Configure and/or train a span categorization model.

**Usage**:

```console
$ chemrel span [OPTIONS] COMMAND [ARGS]...
```

**Options**:

* `--help`: Show this message and exit.

**Commands**:

* `process-data`: Instructs to use the Prodigy function...
* `test`: Applies the best span categorization model...
* `tl-cpu`: Trains the span categorization (sc) model...
* `tl-gpu`: Trains the span categorization (sc) model...
* `train-cpu`: Trains the span categorization (sc) model...
* `train-gpu`: Trains the span categorization (sc) model...
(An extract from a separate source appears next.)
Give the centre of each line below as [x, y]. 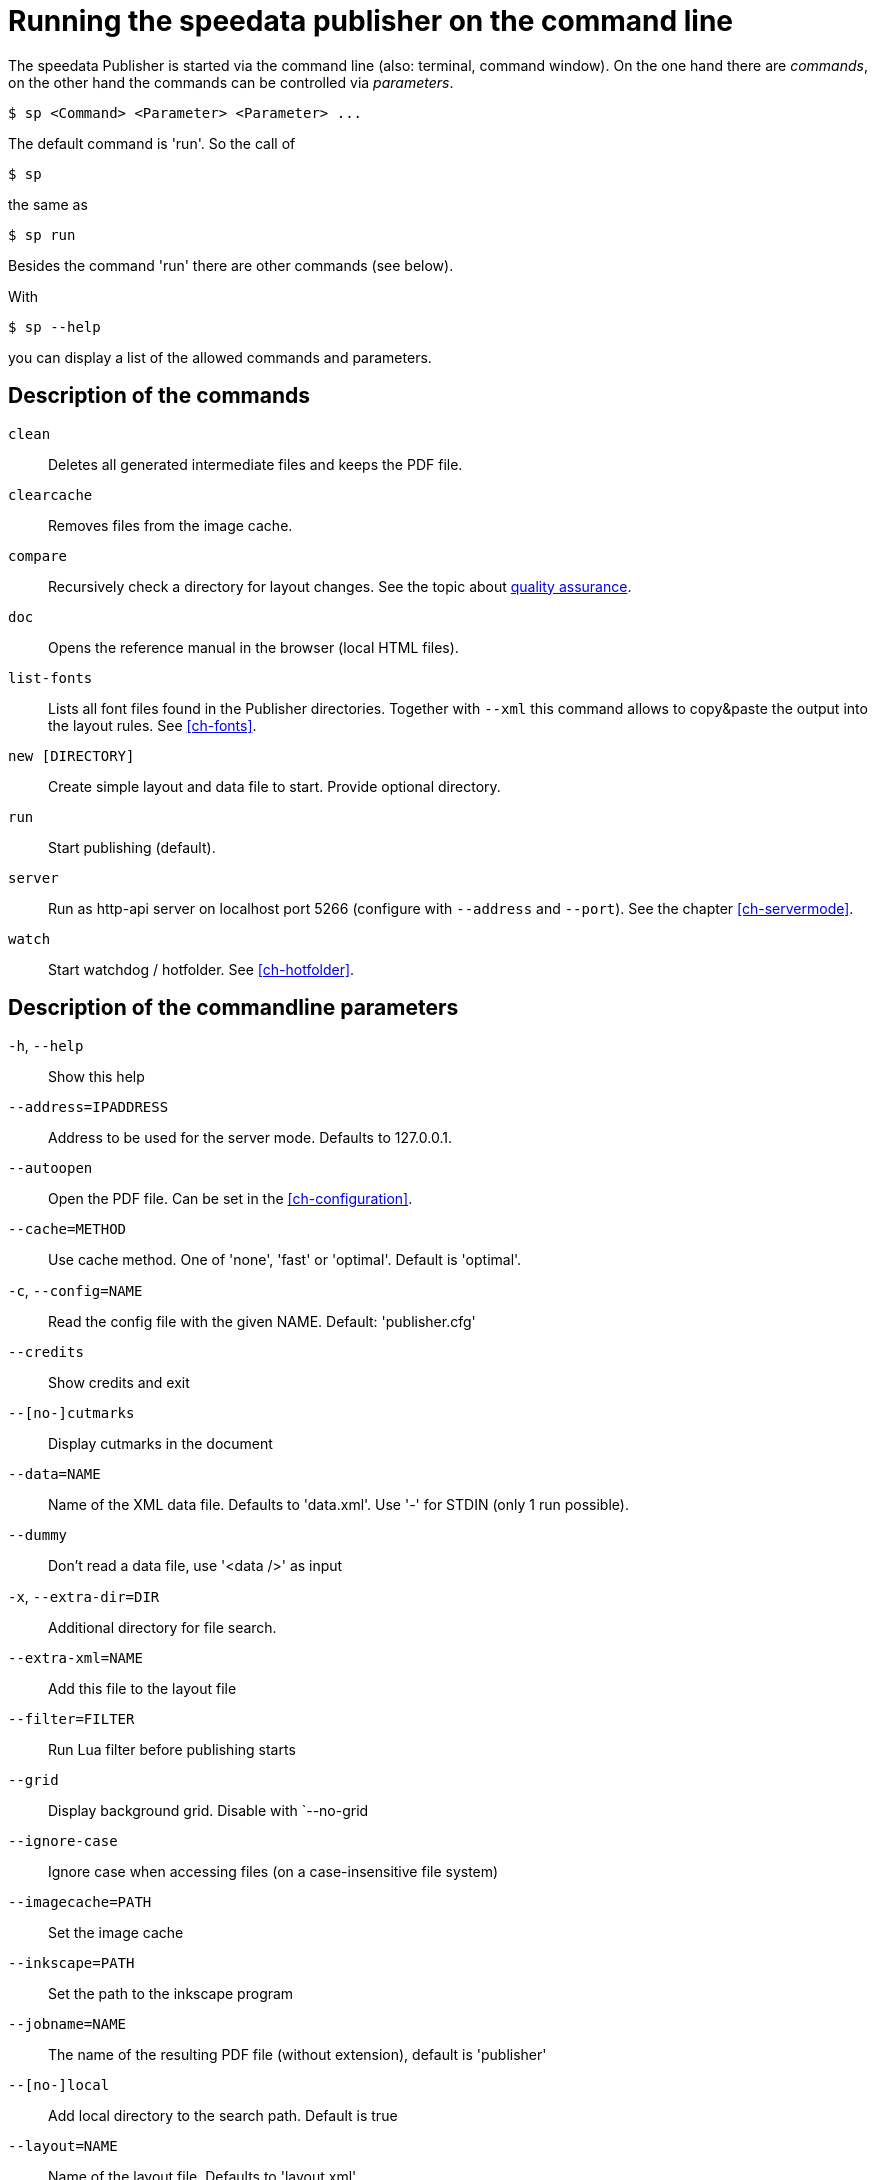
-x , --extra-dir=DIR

### `chemrel span process-data`

Instructs to use the Prodigy function (data-to-spacy) for data processing.

**Usage**:

```console
$ chemrel span process-data [OPTIONS]
```

**Options**:

* `--help`: Show this message and exit.

### `chemrel span test`

Applies the best span categorization model to unseen text and measures accuracy at different thresholds.

**Usage**:

```console
$ chemrel span test [OPTIONS]
```

**Options**:

* `--trained-model TEXT`: File path of trained model to be used  [default: sctraining/model-best]
* `--test-file TEXT`: File path of test data corpus  [default: scdata/test.spacy]
* `--gpu-id TEXT`: The GPU device identifier to be used
* `--help`: Show this message and exit.

### `chemrel span tl-cpu`

Trains the span categorization (sc) model using transfer learning on the CPU and evaluates it on the dev corpus.

**Usage**:

```console
$ chemrel span tl-cpu [OPTIONS]
```

**Options**:

* `--tl-tok2vec-config TEXT`: File path of config file for Tok2Vec span categorization model  [default: configs/sc_TL_tok2vec.cfg]
* `--train-file TEXT`: File path of training data corpus  [default: scdata/train.spacy]
* `--dev-file TEXT`: File path of dev corpus  [default: scdata/dev.spacy]
* `--help`: Show this message and exit.

### `chemrel span tl-gpu`

Trains the span categorization (sc) model using transfer learning on the GPU and evaluates it on the dev corpus.

**Usage**:

```console
$ chemrel span tl-gpu [OPTIONS]
```

**Options**:

* `--tl-trf-config TEXT`: File path of config file for transformer span categorization model  [default: configs/sc_TL_trf.cfg]
* `--train-file TEXT`: File path of training data corpus  [default: scdata/train.spacy]
* `--dev-file TEXT`: File path of dev corpus  [default: scdata/dev.spacy]
* `--gpu-id TEXT`: The GPU device identifier to be used  [default: 0]
* `--help`: Show this message and exit.

### `chemrel span train-cpu`

Trains the span categorization (sc) model on the CPU and evaluates it on the dev corpus.

**Usage**:

```console
$ chemrel span train-cpu [OPTIONS]
```

**Options**:

* `--tok2vec-config TEXT`: File path of config file for Tok2Vec span categorization model  [default: configs/sc_tok2vec.cfg]
* `--train-file TEXT`: File path of training data corpus  [default: scdata/train.spacy]
* `--dev-file TEXT`: File path of dev corpus  [default: scdata/dev.spacy]
* `--help`: Show this message and exit.

### `chemrel span train-gpu`

Trains the span categorization (sc) model on the GPU and evaluates it on the dev corpus.

**Usage**:

```console
$ chemrel span train-gpu [OPTIONS]
```

**Options**:

* `--trf-config TEXT`: File path of config file for transformer span categorization model  [default: configs/sc_trf.cfg]
* `--train-file TEXT`: File path of training data corpus  [default: scdata/train.spacy]
* `--dev-file TEXT`: File path of dev corpus  [default: scdata/dev.spacy]
* `--gpu-id TEXT`: The GPU device identifier to be used  [default: 0]
* `--help`: Show this message and exit.